The results obtained from the evaluation of domain specific models (using the Test Set) are shown below. We considered the models that performed best in the experiments carried out in Section 4.2. Similar to the Section 4.2, the classification was conducted using a threshold value. Threshold values for Word2Vec/Sense2Vec/BERT are cosine similarity values without performing scaling. For the Artificial Neural Network (ANN) proposed in this study, the threshold was obtained from considering the output probability from the Sigmoid function. The maximum F-Score obtained (while maintaining a recall of at least 0.60) for each model is shown in Table 7 with the corresponding threshold values. It was also observed that maximum F-Score in relation to the test set (from all the considered models regardless of the recall or precision) is 0.80 and was obtained from the ANN proposed in this work.

5. Conclusions

This study discusses the importance of considering and analyzing the properties of verbs in legal documents and how the process of identifying verbs with similar meanings can be useful in different information extraction tasks such as sentiment analysis [30] and contradictory opinion detection [10]. Developing a verb similarity dataset in LeCoVe, which provides information related to the similarity of verbs based on the context it is being used and making it publicly available to the research community, can be considered as a key research contribution of this study. To the best of our knowledge, this is the first context-based verb similarity dataset developed for the legal domain. We have also used LeCoVe to evaluate the performances of different word representational models, considering the task of identifying verbs with similar meanings. The word representational models include existing models as well as Sense2Vec and BERT models, which have been developed or improved within this study. One of the major drawbacks in most of the evaluation resources that have annotated the similarity between verbs, is that they do not consider the context associated with the verbs. In this study, we have addressed that issue by considering the sentence that a verb resides, when interpreting the meaning of that verb. As the sentence where a considered verb resides is also a part of the dataset, LeCoVe enables the use of approaches to identify verbs with similar meaning using unsupervised language representational techniques that consider the sequential context in a text.
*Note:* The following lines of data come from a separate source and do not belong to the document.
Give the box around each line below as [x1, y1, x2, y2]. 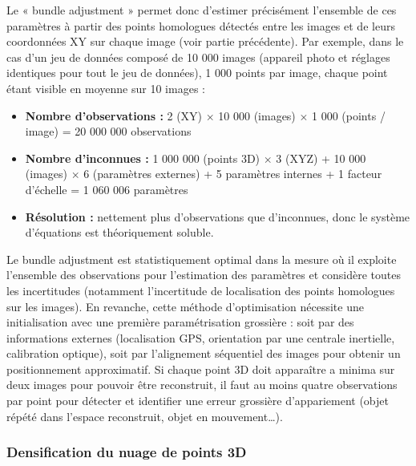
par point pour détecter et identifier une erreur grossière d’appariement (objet [6, 392, 389, 409]
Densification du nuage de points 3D [6, 442, 247, 462]
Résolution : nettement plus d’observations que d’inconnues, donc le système [25, 208, 410, 225]
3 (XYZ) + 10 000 [276, 149, 366, 166]
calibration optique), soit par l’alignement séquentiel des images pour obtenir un [6, 345, 401, 362]
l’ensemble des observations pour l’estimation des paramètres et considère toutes [6, 266, 401, 283]
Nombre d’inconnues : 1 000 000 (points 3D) [25, 149, 261, 166]
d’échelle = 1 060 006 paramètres [25, 180, 188, 197]
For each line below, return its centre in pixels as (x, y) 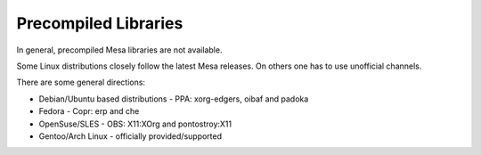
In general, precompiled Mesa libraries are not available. (119, 50)
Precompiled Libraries (100, 23)
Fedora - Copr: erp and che (89, 111)
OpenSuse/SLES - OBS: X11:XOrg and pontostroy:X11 (135, 124)
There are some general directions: (81, 82)
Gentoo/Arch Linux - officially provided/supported (130, 136)
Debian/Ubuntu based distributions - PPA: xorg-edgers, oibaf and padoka (174, 99)
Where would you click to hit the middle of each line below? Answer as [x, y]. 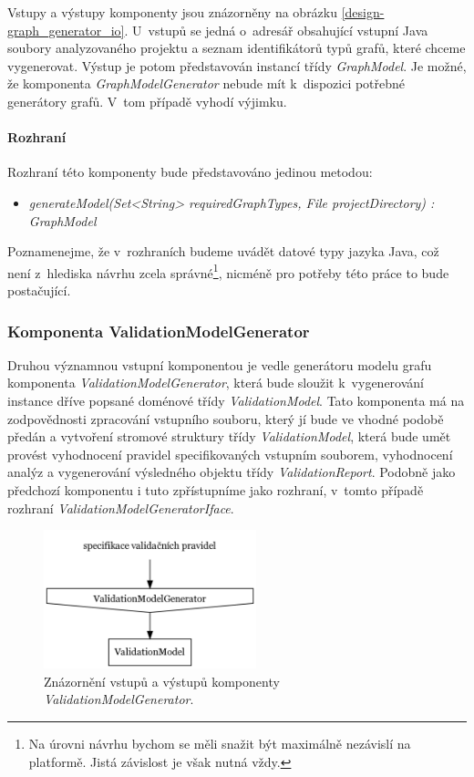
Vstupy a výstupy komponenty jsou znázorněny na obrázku [173, 12]
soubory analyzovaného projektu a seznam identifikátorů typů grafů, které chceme [237, 48]
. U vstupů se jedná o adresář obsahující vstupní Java [276, 30]
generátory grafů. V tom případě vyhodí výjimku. [147, 101]
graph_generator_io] [66, 30]
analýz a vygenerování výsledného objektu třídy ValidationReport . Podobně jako [232, 472]
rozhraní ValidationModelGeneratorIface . [121, 508]
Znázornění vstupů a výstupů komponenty [162, 681]
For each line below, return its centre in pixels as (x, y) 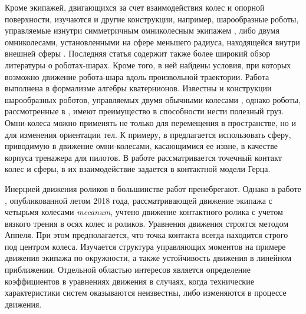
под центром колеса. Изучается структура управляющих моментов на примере (145, 246)
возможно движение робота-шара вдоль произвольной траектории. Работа (137, 76)
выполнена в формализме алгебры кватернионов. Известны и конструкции (138, 88)
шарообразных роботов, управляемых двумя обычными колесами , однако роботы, (153, 99)
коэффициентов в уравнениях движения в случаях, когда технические (129, 281)
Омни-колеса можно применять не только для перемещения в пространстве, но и (150, 122)
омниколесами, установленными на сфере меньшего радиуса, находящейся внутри (152, 42)
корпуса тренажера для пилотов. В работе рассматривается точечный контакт (143, 157)
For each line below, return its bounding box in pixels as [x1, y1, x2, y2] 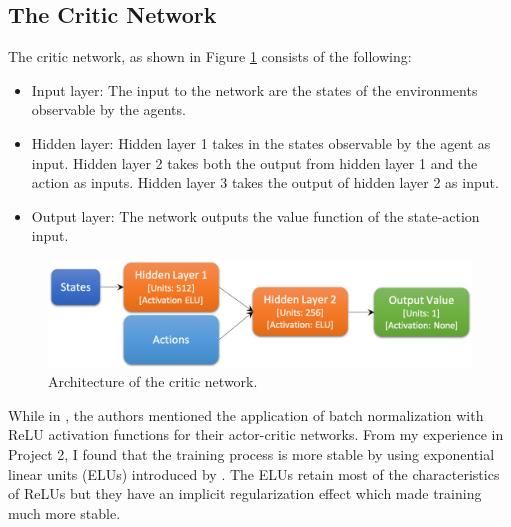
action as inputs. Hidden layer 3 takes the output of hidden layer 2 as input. [31, 172, 499, 193]
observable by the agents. [31, 99, 186, 120]
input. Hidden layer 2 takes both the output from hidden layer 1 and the [31, 152, 478, 173]
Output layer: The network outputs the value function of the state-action [31, 205, 480, 226]
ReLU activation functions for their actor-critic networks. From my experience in [8, 424, 504, 445]
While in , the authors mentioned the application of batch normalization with [8, 404, 484, 425]
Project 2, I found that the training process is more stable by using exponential [8, 443, 495, 464]
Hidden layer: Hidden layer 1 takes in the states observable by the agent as [31, 132, 491, 153]
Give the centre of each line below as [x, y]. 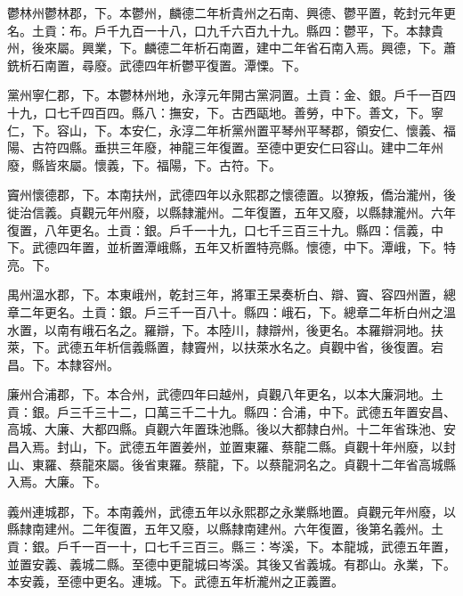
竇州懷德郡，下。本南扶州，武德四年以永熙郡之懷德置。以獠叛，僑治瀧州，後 [231, 195]
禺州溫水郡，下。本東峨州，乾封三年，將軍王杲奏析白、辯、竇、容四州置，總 [231, 294]
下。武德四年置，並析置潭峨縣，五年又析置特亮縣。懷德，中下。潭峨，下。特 [231, 247]
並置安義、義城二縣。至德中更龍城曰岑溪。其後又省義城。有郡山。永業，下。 [231, 563]
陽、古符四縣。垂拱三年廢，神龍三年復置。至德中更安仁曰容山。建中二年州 [225, 147]
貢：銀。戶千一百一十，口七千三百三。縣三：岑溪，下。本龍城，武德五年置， [231, 547]
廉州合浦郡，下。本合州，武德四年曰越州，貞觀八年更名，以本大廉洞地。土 [225, 394]
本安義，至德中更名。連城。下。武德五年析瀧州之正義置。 [175, 581]

We have practically demonstrated this by using LeCoVe to evaluate pre-trained BERT models. Finally, considering the key observations of the evaluations conducted as part of validating the introduced data set, we propose a neural network-based approach. Using this neural network-based approach, we have demonstrated that the information that can be extracted from distributional word representational techniques and language modelling techniques can be combined together to develop more sophisticated and improved mechanisms to identify verbs with similar meanings. The findings of the study have the potential to facilitate several legal information extraction tasks, including contradiction detection, discourse analysis, and sentiment analysis.